WORK TO BE COMPLETED:
From the line with "svcard id 查询对应id的卡牌信息 [17, 148, 109, 157]" to the line with "AngularJS 1.5.6 get", retype each line exactly as it stands in the records below, but skip the pictures.

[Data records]
-*-*-

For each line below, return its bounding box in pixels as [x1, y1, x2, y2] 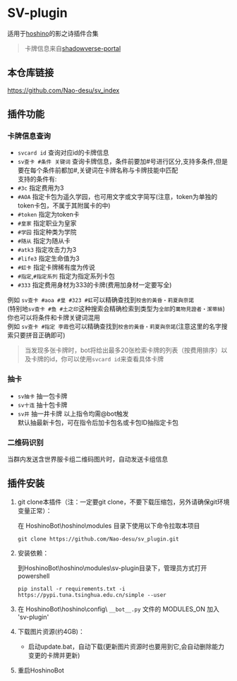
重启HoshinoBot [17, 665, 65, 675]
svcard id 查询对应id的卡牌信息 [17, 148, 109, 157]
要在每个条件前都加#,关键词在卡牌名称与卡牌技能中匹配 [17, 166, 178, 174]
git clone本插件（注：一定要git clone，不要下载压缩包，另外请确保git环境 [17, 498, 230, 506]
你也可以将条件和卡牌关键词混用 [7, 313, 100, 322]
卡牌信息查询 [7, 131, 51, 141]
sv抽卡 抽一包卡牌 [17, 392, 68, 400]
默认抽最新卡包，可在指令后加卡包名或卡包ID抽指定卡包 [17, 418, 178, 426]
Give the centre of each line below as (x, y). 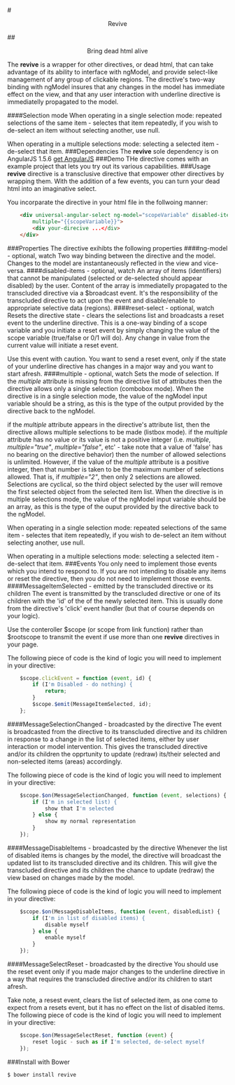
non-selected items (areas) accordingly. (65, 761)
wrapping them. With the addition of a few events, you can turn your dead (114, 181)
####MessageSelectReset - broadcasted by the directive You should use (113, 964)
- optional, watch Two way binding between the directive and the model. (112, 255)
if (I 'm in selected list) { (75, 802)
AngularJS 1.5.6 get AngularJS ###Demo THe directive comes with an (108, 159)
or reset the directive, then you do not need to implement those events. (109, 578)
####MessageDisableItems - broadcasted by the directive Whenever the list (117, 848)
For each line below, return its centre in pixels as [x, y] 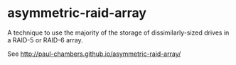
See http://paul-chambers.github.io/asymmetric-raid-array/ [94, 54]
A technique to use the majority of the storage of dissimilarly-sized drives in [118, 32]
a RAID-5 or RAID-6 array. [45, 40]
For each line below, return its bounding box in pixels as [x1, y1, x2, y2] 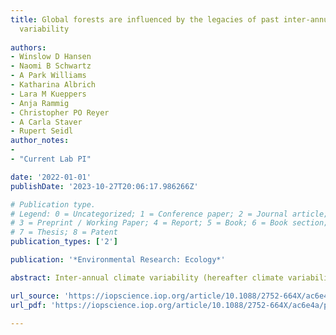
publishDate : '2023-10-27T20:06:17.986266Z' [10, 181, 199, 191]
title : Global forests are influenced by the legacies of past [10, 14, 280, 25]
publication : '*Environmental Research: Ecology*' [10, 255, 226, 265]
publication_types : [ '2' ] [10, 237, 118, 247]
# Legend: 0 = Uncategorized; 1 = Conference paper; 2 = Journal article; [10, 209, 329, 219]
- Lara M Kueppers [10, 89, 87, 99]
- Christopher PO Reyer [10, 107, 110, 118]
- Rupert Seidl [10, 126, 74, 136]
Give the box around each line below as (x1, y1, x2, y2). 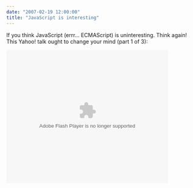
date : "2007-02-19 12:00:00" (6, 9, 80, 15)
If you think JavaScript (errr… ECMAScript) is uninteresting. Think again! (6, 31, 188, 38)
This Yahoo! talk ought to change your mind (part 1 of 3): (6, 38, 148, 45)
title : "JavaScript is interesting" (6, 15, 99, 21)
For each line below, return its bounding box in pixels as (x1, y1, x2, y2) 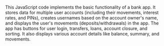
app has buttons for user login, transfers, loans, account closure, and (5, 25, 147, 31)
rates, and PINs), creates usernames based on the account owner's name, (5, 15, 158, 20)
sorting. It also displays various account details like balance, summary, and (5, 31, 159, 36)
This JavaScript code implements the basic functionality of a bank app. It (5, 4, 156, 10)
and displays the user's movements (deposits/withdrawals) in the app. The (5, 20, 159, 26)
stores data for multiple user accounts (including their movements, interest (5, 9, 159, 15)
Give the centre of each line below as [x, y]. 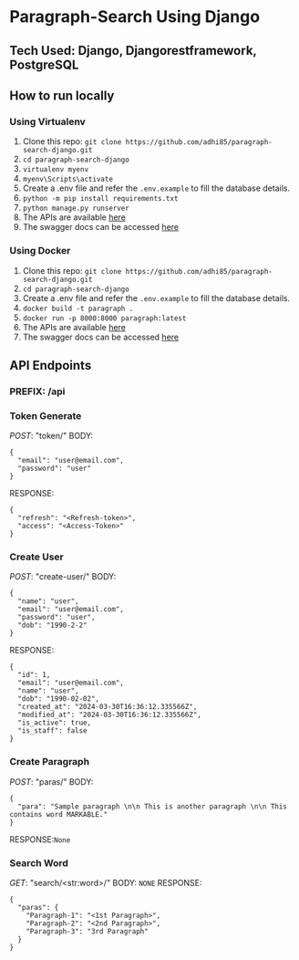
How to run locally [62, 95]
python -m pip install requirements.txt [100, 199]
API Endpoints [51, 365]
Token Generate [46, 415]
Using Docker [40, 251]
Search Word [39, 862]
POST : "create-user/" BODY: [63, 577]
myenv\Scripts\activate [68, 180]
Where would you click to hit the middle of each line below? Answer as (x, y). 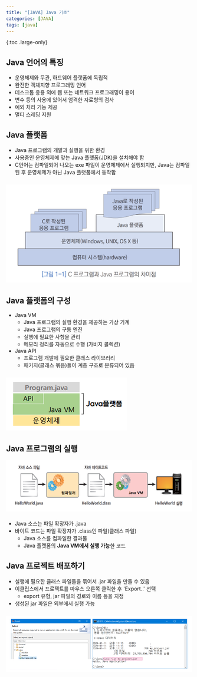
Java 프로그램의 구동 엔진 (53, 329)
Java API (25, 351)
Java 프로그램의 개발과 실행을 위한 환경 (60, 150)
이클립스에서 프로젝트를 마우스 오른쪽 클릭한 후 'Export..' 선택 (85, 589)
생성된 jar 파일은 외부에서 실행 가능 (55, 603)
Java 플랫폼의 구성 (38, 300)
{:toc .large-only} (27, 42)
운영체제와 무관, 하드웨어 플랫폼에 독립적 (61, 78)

-*-*-

TASK ANSWER:
svcard id 查询对应id的卡牌信息 [17, 148, 109, 157]
要在每个条件前都加#,关键词在卡牌名称与卡牌技能中匹配 [17, 166, 178, 174]
git clone本插件（注：一定要git clone，不要下载压缩包，另外请确保git环境 [17, 498, 230, 506]
你也可以将条件和卡牌关键词混用 [7, 313, 100, 322]
卡牌信息查询 [7, 131, 51, 141]
sv抽卡 抽一包卡牌 [17, 392, 68, 400]
默认抽最新卡包，可在指令后加卡包名或卡包ID抽指定卡包 [17, 418, 178, 426]
Give the centre of each line below as (x, y). 
non-selected items (areas) accordingly. (65, 761)
wrapping them. With the addition of a few events, you can turn your dead (114, 181)
####MessageSelectReset - broadcasted by the directive You should use (113, 964)
- optional, watch Two way binding between the directive and the model. (112, 255)
if (I 'm in selected list) { (75, 802)
AngularJS 1.5.6 get AngularJS ###Demo THe directive comes with an (108, 159)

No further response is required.